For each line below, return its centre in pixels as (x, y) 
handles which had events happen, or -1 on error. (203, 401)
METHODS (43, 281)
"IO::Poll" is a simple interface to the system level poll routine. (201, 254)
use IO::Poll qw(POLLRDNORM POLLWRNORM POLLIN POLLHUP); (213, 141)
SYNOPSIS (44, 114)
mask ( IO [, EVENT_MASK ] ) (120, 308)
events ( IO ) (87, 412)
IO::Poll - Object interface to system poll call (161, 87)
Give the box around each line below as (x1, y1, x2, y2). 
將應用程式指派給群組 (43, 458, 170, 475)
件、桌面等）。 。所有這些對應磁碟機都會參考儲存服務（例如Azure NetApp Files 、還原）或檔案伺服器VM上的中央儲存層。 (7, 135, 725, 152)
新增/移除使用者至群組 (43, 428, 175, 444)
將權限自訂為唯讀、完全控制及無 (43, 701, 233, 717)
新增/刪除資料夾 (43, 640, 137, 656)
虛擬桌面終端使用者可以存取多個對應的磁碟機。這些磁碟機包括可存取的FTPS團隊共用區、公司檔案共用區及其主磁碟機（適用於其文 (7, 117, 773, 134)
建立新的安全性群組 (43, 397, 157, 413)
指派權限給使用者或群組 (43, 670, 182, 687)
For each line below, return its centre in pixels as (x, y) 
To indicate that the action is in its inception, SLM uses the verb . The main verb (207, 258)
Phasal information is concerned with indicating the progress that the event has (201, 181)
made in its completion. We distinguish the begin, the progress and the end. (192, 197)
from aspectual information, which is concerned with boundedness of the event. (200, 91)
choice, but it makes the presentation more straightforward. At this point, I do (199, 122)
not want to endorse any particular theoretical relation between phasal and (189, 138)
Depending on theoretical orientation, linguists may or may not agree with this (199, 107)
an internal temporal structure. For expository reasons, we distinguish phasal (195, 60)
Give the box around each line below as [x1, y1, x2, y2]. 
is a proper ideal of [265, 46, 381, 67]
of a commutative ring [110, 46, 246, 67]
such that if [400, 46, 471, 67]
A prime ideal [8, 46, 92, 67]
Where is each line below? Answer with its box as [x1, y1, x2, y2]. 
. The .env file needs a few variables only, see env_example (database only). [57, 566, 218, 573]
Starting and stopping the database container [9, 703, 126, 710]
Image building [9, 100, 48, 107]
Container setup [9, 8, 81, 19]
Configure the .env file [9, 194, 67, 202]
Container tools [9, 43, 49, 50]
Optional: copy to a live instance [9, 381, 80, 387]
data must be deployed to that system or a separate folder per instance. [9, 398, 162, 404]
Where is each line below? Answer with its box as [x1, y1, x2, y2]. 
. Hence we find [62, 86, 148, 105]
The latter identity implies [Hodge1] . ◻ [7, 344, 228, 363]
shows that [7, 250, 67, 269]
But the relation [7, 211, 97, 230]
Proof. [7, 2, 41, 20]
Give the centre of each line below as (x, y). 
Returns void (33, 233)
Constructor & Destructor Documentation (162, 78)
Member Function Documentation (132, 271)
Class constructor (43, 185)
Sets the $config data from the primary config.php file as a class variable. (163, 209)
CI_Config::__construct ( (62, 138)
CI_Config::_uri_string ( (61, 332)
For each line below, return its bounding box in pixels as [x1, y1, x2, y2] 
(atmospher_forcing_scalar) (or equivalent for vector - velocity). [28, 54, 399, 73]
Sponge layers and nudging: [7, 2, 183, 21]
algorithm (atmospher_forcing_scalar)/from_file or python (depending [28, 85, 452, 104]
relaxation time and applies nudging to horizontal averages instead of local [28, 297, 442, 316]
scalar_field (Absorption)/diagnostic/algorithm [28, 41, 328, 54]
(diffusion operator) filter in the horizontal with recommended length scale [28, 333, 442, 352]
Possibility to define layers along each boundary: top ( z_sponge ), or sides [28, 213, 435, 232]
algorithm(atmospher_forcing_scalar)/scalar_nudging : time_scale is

----------

### [Work request]
I'd like every line with the string "around" copied from the listing.

### [Solved problem]
Give the box around each line below as (x1, y1, x2, y2). 
Give the box around each line below as [x1, y1, x2, y2]. 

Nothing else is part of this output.